4.3. Method Comparison

In the introduction, two main methods of road network partition—clustering and segmentation—are mentioned. K-means in the clustering method and multiple dichotomies in the segmentation method are selected, respectively, to compare with the method proposed in this study. It is also compared with an MFD partition method based on contradiction, which consists of segmentation, merging, and boundary adjustment. We select the 14th group of data for method comparison.
In the K-means algorithm, K samples are selected randomly as the initial center in the model, and each sample is allocated to the nearest center successively, after which the clustering center is updated until the value is unchanged. In the partition of the road network, the distance between sections and the vehicle density of areas should be considered. Therefore, the vector composed of the location coordinate (x, y) at the center point of the road section and the vehicle density d of the road section is the section attribute vector (x, y, d). Os is the coordinate weight. Od is the density weight. In our way, 14 groups of data are finally partitioned into five clusters, so K = 5, and the initial centers are randomly set to conduct a road network partition. Table 3 shows the measurements. Figure 7a shows the division at Os/Od = 1. Although the average NS value is low, the division of the road network is chaotic, and an area is division into many parts, which does not help the subsequent control. Figure 7b shows the division at Os/Od = 4. It is seen that the division of the road network has become less chaotic, and some areas are still undergoing division. Figure 7c,d are two kinds of partitions in the case of Os/Od = 9. At this time, the partition area is relatively complete, but the result changes much, and the division is unstable.
Moreover, the average NS value is high, and the partition result is unsatisfactory. This situation is because K-means is not suitable for the partition of the urban traffic network, and the partitioning results of this method have a great relationship with the selection of the initial center. The connectivity of the road network was not considered in the calculation process of this method, which led to regional dispersion when the coordinate value was low. A high coordinate weight could improve the connectivity of the road network, but the average NS of the road network was high, and the partition result was unsatisfactory.
The multiple dichotomy method first divides the road network into two parts and then divides each piece separately. In the process of partition, the average NS value is taken as the measurement indicator. If the average NS after a specific sub-area is divided is higher than before, then it is considered that the sub-region has been optimally divided. Figure 8 shows the whole partition process. Figure 8a–d divide the entire road network into five groups, and the average NS value of the road network decreases gradually. Figure 8(e1–e5) show the partition result of each group after dividing into five parts. Table 4 indicates that the NS value of any cluster will not decrease no matter which group is further partitioned, so Figure 8d shows the optimal partition result. According to Table 5, in the partition process, the NS value of the multiple dichotomy method is still more significant than the partition result of the method proposed in this study, so the road network partition method proposed in this study is better than the multiple dichotomy method.

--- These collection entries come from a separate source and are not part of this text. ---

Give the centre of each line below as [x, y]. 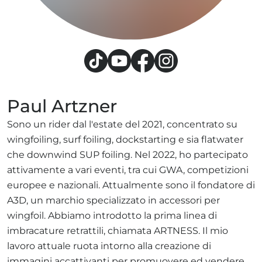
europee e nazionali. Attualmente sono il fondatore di [131, 185]
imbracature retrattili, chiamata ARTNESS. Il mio [118, 231]
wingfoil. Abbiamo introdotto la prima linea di [112, 216]
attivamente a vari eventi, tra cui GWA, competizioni [128, 170]
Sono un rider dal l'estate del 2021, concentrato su [122, 124]
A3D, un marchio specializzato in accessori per [113, 200]
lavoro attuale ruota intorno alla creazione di [109, 246]
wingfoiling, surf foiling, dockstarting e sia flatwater [125, 139]
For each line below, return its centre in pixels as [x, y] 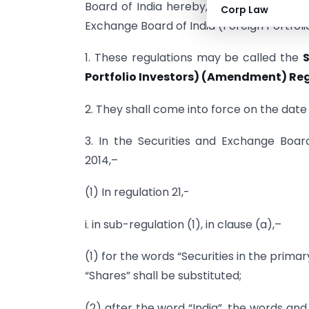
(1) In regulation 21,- [137, 192]
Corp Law [245, 10]
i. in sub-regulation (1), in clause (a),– [183, 224]
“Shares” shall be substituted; [163, 276]
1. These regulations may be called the [194, 58]
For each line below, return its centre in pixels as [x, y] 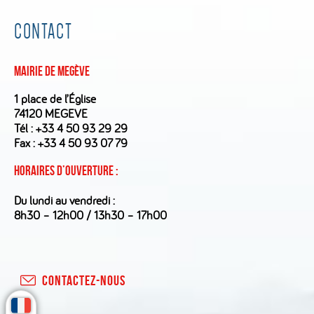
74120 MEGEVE [51, 114]
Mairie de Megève [52, 71]
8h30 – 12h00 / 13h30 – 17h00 [90, 214]
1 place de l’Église [55, 99]
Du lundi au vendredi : [64, 200]
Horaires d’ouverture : [66, 170]
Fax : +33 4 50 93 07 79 [71, 143]
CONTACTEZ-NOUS [84, 281]
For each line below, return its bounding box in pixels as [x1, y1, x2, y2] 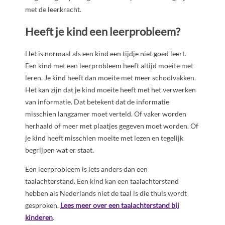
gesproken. [25, 201, 60, 210]
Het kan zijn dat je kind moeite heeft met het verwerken [25, 85, 196, 94]
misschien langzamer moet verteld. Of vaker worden [25, 109, 186, 119]
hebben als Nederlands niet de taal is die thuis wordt [25, 189, 187, 198]
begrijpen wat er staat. [25, 146, 94, 155]
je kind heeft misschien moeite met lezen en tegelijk [25, 134, 183, 143]
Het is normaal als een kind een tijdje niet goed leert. [25, 49, 186, 58]
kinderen [25, 213, 53, 222]
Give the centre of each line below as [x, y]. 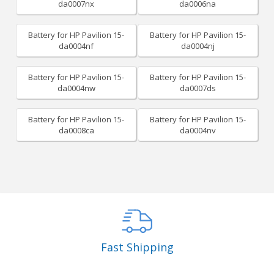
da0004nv [198, 130]
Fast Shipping [137, 247]
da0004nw [76, 88]
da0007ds [198, 88]
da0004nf [76, 46]
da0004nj [198, 46]
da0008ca [76, 130]
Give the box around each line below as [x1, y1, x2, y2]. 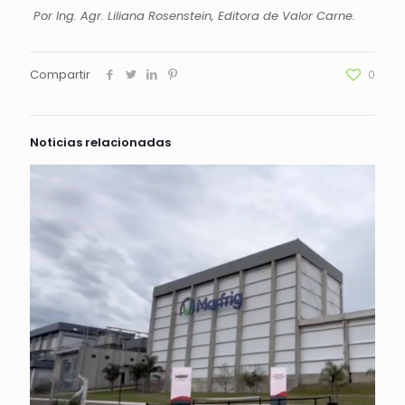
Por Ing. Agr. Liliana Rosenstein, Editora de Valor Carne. [33, 7, 355, 24]
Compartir [30, 66, 90, 83]
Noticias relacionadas [30, 134, 171, 151]
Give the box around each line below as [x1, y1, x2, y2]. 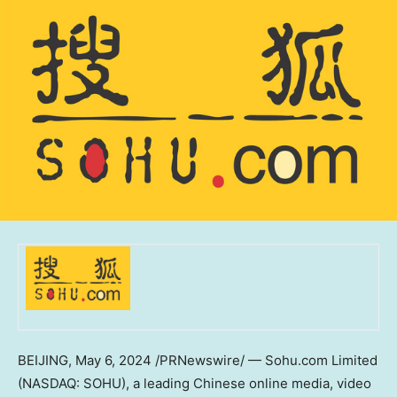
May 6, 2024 [75, 352, 152, 370]
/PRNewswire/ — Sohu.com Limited [152, 352, 378, 370]
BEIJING [18, 352, 68, 370]
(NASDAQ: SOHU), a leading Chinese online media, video [18, 375, 371, 393]
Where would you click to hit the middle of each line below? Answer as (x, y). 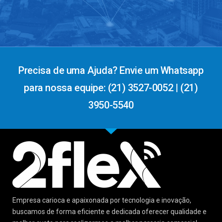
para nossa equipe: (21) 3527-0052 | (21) (111, 87)
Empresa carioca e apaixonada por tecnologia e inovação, (102, 200)
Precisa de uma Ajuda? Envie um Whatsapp (111, 70)
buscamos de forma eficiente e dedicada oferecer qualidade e (110, 211)

In Figure 8, the optimal partition results still show that some sections of roads in two different directions are separated, which is not conducive to further traffic control.
With the increase in the number of segmentations, the sub-regions segmented by multiple dichotomies show an exponential rise. In the segmentation results, there are a large number of sections of the same road in other directions divided into different regions at the edge of the segmentation region. Based on multiple dichotomies, Jin and Geroliminis developed a combined algorithm consisting of three computational steps: partition, merge, and boundary adjustment. In this method, the regional network is divided into several sub-regions according to the section density. After that, the adjacent regions with high similarity were merged, and the result was determined according to NS value. Finally, the boundary of the merged subregion is adjusted to optimize the shape of the region. After nine times of segmentation, we form five areas, which finally change the boundary. The critical link in the process of this method is shown in Figure 9. As can be seen from Table 6, in the whole process, the number of sub-regions after segmentation is the same as in our proposed method. Comparing the NS values of the improved dichotomy and the proposed method, the average NS value of the improved dichotomy method is the lowest, but it is greater than the method we proposed. In addition, after boundary adjustment, the average NS value has risen again. Here are mainly the following factors: on the one hand, this method based on multiple dichotomy separated some areas of density concentration during the dichotomy process; on the other hand, this method separates some road sections with different driving directions during the division process, and it finally corrects them in the boundary adjustment.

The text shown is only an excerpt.